Hacker News new | ask | show | jobs
by quietbritishjim 337 days ago
Well, there already is slightly more fine gained control: in the sync version, you can perhaps call sync write() a few times before calling fsync() once i.e. basically batch up a few writes. That does have the disadvantage that you can't easily queue new writes while waiting for the previous ones. Perhaps you could use calls to write() in another thread while the first one is waiting for fsync() for the previous batch? You could even have lots of threads doing that in parallel, but probably not the thousands that you mentioned. I don't know the nitty gritty of Linux file IO well enough to know how well that would work.

As I said, I don't know anything about fsync in io_uring. Maybe that has more control?

An article that did a fair comparison, by someone who actually knows what they're talking about, would be pretty interesting.

2 comments

> As I said, I don't know anything about fsync in io_uring. Maybe that has now control?

io_uring fsync has byte range support: https://man7.org/linux/man-pages/man2/io_uring_enter.2.html#...

Sorry, that was a typo in my comment (now edited). "Now" was meant to be "more" i.e. "perhaps [io_uring] has more control [than sync APIs]?"

Byte range is support is interesting but also present in the Linux sync API:

https://man7.org/linux/man-pages/man2/sync_file_range.2.html

I meant more like, perhaps it's possible to concurrently queue fsync for different writes in a way that isn't possible with the sync API. From your link, it appears not (unless they're isolated at non-overlapping byte ranges, but that's no different from what you can do with sync API + threads):

> Note that, while I/O is initiated in the order in which it appears in the submission queue, completions are unordered. For example, an application which places a write I/O followed by an fsync in the submission queue cannot expect the fsync to apply to the write. The two operations execute in parallel, so the fsync may complete before the write is issued to the storage.

So if two writes are for an overlapping byte range, and you wanted to write + fsync the first one then write + fsync the second then you'd need to queue those four operations in application space, ensuring only one is submitted to io_uring at a time.

> Byte range is support is interesting but also present in the Linux sync API: https://man7.org/linux/man-pages/man2/sync_file_range.2.html

Unfortunately, I think sync_file_range() provides much weaker guarantees than byte-range fsync() and even byte-range fdatasync().

As I understand it from historical behaviour and documentation, sync_file_range() doesn't push durability barriers down the underlying storage devices, nor does it ensure that all metadata needed to access the written pages is itself written and made durable, for example when writing to a hole in a sparse file, to the end-hole created by enlarging a file with ftruncate(), or to fallocate'd pages.

As a result, that means sync_file_range() can only be used as a performance tweak, and not for any durability guarantees that fdatasync() / fsync() are used for.

I'd be delighted to find this has improved since I last looked, but that's what I recall about sync_file_range().

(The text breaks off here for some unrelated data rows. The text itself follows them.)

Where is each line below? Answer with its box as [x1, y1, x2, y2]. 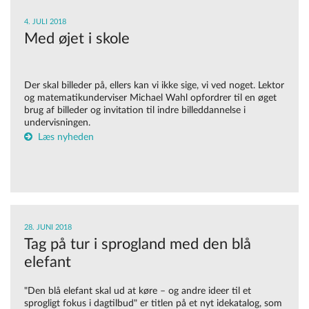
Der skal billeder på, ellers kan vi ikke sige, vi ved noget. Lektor [24, 81, 284, 91]
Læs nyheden [38, 132, 94, 143]
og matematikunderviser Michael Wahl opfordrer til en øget [24, 93, 277, 103]
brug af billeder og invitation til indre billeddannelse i [24, 106, 246, 116]
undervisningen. [24, 118, 90, 128]
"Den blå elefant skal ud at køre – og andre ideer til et [24, 286, 251, 297]
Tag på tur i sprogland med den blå [24, 237, 251, 252]
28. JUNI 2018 [24, 223, 72, 232]
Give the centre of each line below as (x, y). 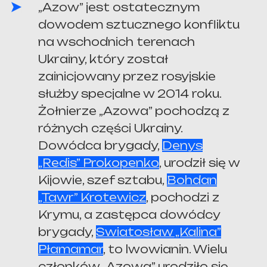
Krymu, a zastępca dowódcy (129, 214)
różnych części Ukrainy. (111, 128)
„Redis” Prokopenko (99, 162)
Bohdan (192, 180)
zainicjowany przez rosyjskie (127, 76)
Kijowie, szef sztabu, (103, 180)
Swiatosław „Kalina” (159, 232)
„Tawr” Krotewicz (92, 197)
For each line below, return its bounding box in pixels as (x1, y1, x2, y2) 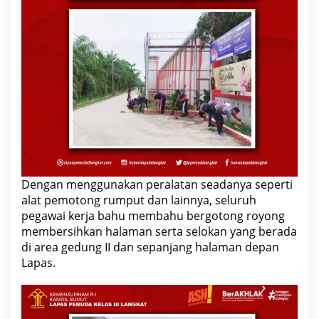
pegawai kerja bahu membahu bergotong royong (21, 207, 285, 224)
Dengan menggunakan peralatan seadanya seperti (21, 176, 293, 192)
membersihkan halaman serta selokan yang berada (21, 223, 297, 239)
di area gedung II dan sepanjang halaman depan (21, 239, 279, 255)
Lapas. (21, 254, 56, 271)
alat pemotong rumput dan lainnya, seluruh (21, 192, 256, 208)
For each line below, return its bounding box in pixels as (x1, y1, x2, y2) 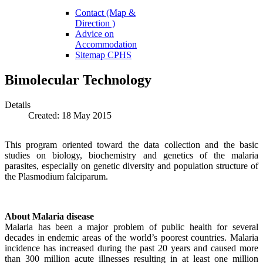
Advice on (75, 28, 114, 39)
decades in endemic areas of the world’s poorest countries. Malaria (5, 232, 258, 242)
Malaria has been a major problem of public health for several (5, 221, 258, 232)
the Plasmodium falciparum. (5, 171, 108, 181)
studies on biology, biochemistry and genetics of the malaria (5, 150, 258, 160)
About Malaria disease (5, 211, 94, 221)
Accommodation (75, 39, 137, 49)
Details (5, 99, 31, 110)
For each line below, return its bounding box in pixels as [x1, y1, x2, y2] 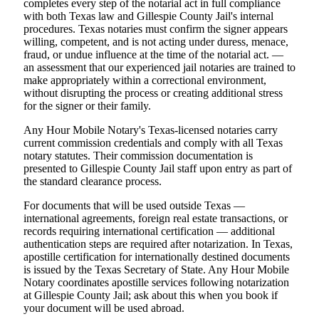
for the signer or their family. [23, 99, 151, 112]
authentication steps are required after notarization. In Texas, [23, 237, 293, 250]
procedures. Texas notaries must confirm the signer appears [23, 22, 288, 35]
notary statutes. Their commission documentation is [23, 149, 253, 162]
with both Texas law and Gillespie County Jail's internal [23, 9, 273, 22]
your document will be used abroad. [23, 301, 184, 314]
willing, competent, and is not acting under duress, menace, [23, 35, 288, 48]
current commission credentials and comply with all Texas [23, 136, 283, 149]
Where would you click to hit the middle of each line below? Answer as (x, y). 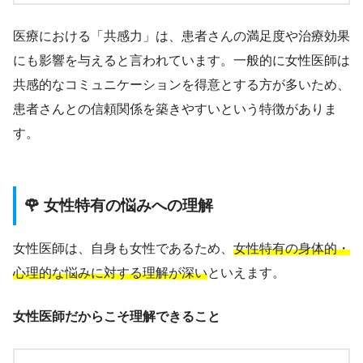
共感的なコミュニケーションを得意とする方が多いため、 (181, 85)
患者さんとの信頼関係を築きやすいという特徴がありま (175, 109)
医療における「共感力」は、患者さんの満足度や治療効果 (181, 36)
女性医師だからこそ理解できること (117, 316)
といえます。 (246, 272)
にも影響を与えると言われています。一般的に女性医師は (181, 61)
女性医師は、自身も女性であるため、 (123, 248)
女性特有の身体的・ (292, 248)
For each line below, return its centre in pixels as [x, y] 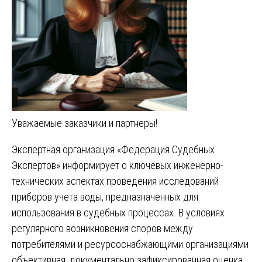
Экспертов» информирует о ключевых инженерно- [118, 165]
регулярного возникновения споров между [102, 228]
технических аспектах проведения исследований [115, 181]
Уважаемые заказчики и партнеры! [85, 123]
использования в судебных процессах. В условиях [118, 212]
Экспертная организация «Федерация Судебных [113, 149]
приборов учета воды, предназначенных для [105, 196]
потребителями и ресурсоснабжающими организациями [130, 244]
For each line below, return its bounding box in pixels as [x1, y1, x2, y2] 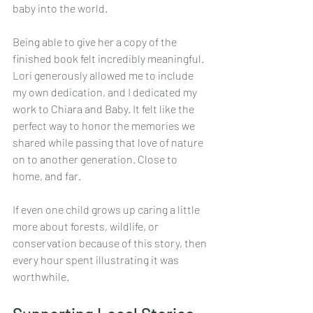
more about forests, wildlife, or [13, 219, 161, 233]
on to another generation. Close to [13, 152, 180, 166]
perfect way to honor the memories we [13, 119, 197, 133]
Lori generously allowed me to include [13, 68, 196, 82]
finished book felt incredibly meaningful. [13, 52, 206, 66]
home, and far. [13, 169, 81, 183]
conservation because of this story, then [13, 236, 209, 250]
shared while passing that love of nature [13, 136, 205, 150]
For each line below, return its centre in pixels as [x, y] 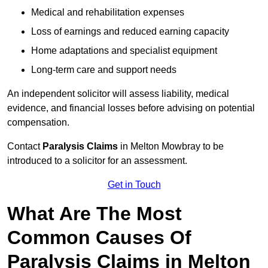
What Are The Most [95, 214]
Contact [25, 147]
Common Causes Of [99, 238]
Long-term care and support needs [104, 70]
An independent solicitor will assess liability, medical [118, 94]
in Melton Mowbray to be [172, 147]
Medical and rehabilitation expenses [108, 13]
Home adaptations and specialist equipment [124, 51]
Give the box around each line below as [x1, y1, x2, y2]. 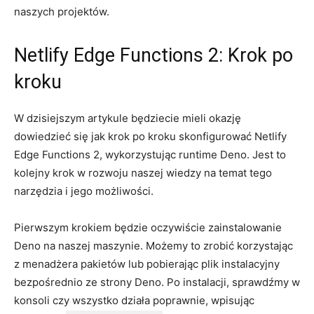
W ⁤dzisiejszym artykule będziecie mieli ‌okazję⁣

You can insert synchronization OPs (i.e. barriers) in the queue to guarantee in-order execution.
You can also directly link submitted operations into a chain that will be executed in-order but without ordering dependencies on other operations not submitted as part of the chain.
Postgres claims to have some kind of commit batching, but I couldn't figure out how to turn it on.

I wanted to scrub a table by processing each row, but without holding locks, so I wanted to commit every few hundred rows, but with only ACI and not D, since I could just run the process again. I don't think Postgres supports this feature. It also seemed to be calling fsync much more than once per transaction.

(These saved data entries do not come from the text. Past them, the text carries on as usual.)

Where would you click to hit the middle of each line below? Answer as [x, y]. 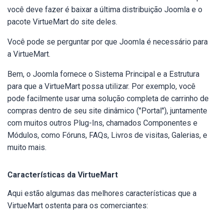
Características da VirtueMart [63, 175]
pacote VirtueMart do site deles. [62, 22]
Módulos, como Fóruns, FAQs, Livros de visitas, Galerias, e [107, 135]
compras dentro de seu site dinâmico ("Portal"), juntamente [107, 111]
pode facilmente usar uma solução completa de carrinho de [108, 99]
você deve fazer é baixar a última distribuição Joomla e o [105, 10]
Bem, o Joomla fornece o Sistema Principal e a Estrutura [103, 74]
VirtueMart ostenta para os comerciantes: [78, 206]
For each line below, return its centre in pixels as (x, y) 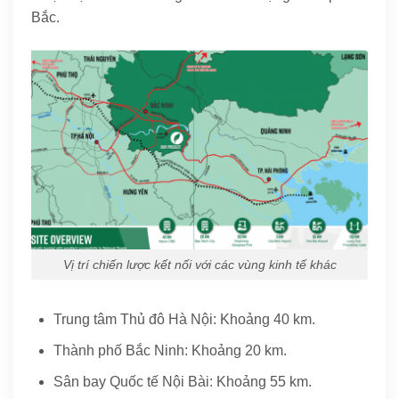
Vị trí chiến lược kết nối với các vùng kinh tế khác (199, 264)
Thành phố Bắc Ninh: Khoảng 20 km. (170, 351)
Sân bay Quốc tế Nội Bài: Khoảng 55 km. (183, 381)
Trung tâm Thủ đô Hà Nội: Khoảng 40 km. (184, 320)
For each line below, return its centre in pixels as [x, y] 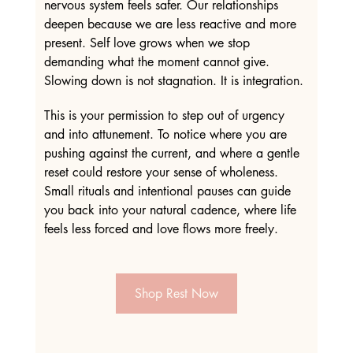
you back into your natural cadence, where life [172, 210]
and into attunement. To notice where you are [167, 134]
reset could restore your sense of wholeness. [163, 172]
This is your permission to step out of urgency [166, 115]
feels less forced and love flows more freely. [161, 229]
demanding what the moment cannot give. [158, 62]
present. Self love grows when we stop [149, 43]
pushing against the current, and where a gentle [173, 153]
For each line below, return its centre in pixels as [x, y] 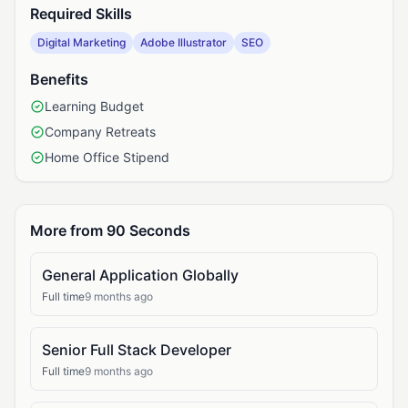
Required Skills [81, 14]
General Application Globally [140, 275]
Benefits [59, 79]
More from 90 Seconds [110, 230]
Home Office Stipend [107, 157]
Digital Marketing [82, 42]
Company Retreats [100, 132]
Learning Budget [94, 106]
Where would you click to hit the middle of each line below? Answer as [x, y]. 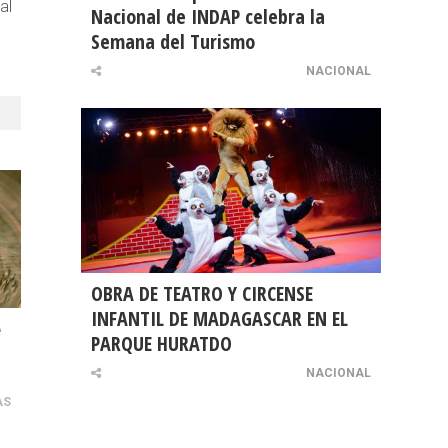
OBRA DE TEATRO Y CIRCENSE [202, 294]
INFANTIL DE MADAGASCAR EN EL [219, 319]
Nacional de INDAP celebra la [208, 17]
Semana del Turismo [173, 42]
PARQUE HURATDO [161, 344]
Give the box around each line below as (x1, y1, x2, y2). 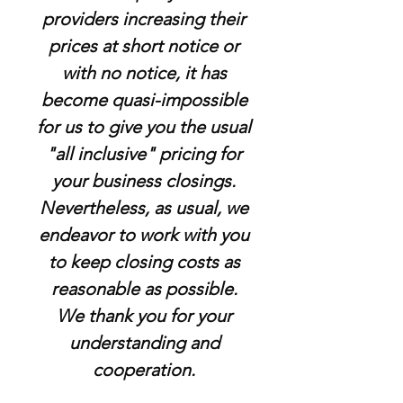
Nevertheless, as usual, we (40, 197, 248, 219)
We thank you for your (56, 305, 232, 327)
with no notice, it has (61, 62, 227, 84)
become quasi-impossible (40, 89, 247, 111)
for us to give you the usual (37, 116, 251, 138)
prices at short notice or (49, 35, 239, 57)
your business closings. (52, 170, 236, 192)
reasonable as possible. (50, 278, 237, 300)
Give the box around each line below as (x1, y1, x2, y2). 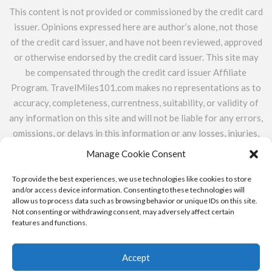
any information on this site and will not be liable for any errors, (9, 112, 263, 124)
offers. (122, 188, 150, 200)
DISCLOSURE (109, 244, 163, 254)
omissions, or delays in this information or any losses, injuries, (13, 127, 259, 139)
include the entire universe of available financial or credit (22, 173, 250, 185)
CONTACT (67, 229, 108, 239)
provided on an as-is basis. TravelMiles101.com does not (22, 158, 250, 169)
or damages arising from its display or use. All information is (16, 143, 256, 154)

> It also seemed to be calling fsync much more than once per transaction.

If it's called many more times than once per transaction the likely reason is that wal_buffers is sized small. Whenever generated WAL exceeds wal_buffers, postgres flushes the WAL, so it does not have to reopen the file later. At that point you already gotten most benefits from batching too.

Edit: A second reason is that data pages need to be written out due to cache pressure or such, and that requires the WAL to be flushed first.

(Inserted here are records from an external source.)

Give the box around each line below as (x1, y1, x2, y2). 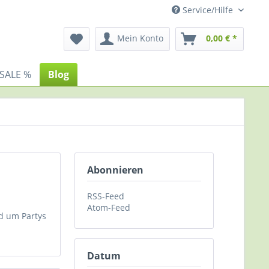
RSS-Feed (87, 190, 124, 202)
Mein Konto (117, 32, 163, 44)
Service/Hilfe (180, 4, 235, 16)
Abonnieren (87, 163, 144, 177)
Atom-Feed (87, 202, 130, 213)
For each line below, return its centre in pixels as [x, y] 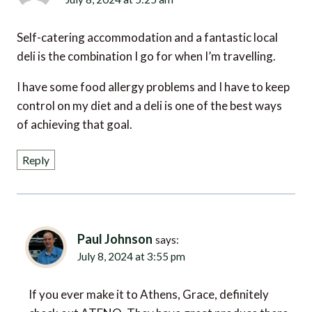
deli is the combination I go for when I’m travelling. [146, 49]
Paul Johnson [116, 232]
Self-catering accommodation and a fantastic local [147, 30]
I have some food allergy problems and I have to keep [153, 79]
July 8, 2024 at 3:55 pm [126, 248]
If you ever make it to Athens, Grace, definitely [149, 285]
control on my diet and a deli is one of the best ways [149, 98]
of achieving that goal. [75, 117]
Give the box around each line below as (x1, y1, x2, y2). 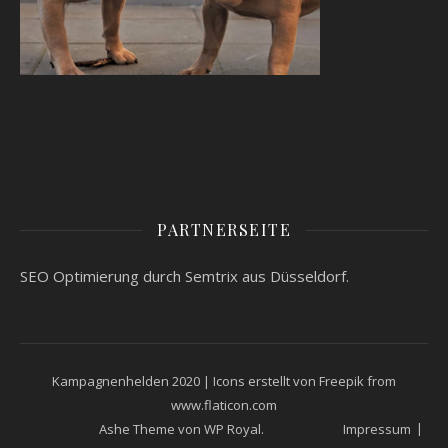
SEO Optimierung (20, 266, 139, 286)
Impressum (343, 420, 411, 438)
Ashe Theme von (99, 420, 204, 438)
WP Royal (204, 420, 261, 438)
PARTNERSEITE (157, 219, 291, 240)
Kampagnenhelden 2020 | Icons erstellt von (52, 372, 319, 390)
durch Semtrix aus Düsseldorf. (139, 266, 349, 286)
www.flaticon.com (171, 396, 277, 414)
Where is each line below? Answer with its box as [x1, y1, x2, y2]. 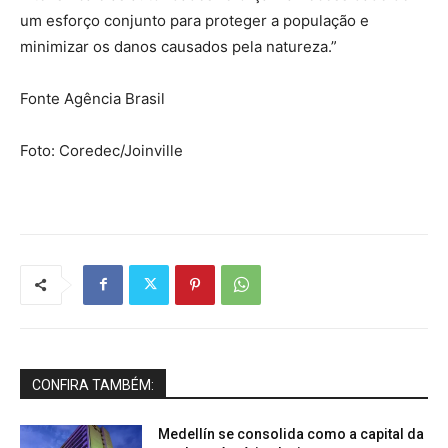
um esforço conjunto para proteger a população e [20, 10, 369, 30]
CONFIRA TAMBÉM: [32, 376, 154, 393]
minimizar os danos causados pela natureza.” [20, 36, 337, 56]
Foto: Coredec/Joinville [20, 140, 183, 160]
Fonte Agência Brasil [20, 88, 165, 108]
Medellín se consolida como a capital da [158, 425, 425, 442]
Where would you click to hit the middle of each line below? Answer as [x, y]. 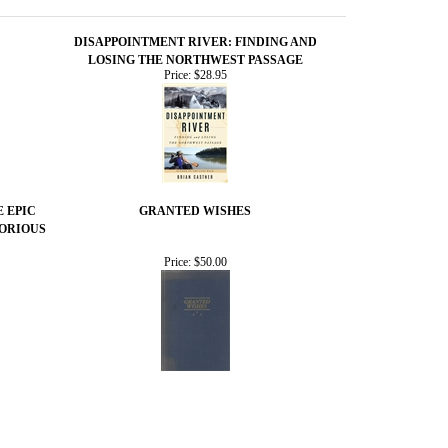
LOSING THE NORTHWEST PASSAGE [195, 59]
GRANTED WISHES [195, 210]
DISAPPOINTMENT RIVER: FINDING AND [195, 41]
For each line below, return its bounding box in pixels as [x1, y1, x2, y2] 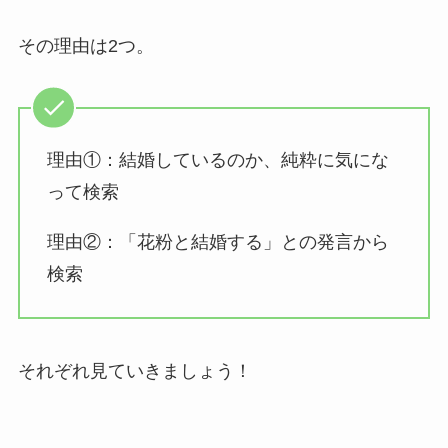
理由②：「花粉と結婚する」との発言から [46, 232, 389, 253]
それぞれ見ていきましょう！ [17, 360, 252, 381]
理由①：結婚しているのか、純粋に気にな [46, 150, 389, 171]
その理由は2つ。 [17, 35, 154, 56]
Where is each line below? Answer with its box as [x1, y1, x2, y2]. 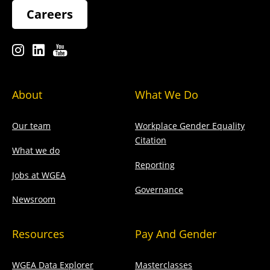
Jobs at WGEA [12, 169, 66, 181]
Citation [135, 134, 166, 146]
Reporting [135, 159, 175, 171]
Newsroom [12, 193, 55, 206]
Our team [12, 120, 51, 131]
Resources [12, 227, 64, 242]
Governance [135, 183, 183, 195]
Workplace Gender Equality [135, 120, 245, 131]
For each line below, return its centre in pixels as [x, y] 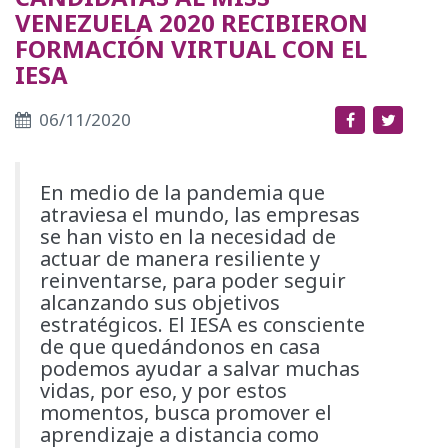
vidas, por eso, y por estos [163, 391]
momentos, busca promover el [186, 413]
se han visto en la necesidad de [188, 237]
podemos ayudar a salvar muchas [200, 369]
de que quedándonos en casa [180, 347]
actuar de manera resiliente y [180, 259]
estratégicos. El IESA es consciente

Looking through the options listed under "Non-Durable Settings", [1] I guess synchronous_commit = off fits the bill?

[1]: https://www.postgresql.org/docs/current/non-durability.html

Nope, Other commenter noted it:

https://www.postgresql.org/docs/current/runtime-config-wal.h...

Don't use synchronous_commit = off is durability ~= 0 (i.e. "I hope the write made it to disk")

Maybe I don’t understand what you’re trying to do, but you can directly control how frequently commits occur.

    BEGIN
    INSERT … —- batch of N size
    COMMIT AND CHAIN
    INSERT …
Chance of Postgres commit mapping 1:1 onto posix fsync or equivalent: slim.
Without parallelism, each commit will be at least one fdatasync (or fsync, O_SYNC/O_DSYNC write, depending on configuration). With parallelism, concurrent transaction might be flushed together, reducing the total number of fsyncs.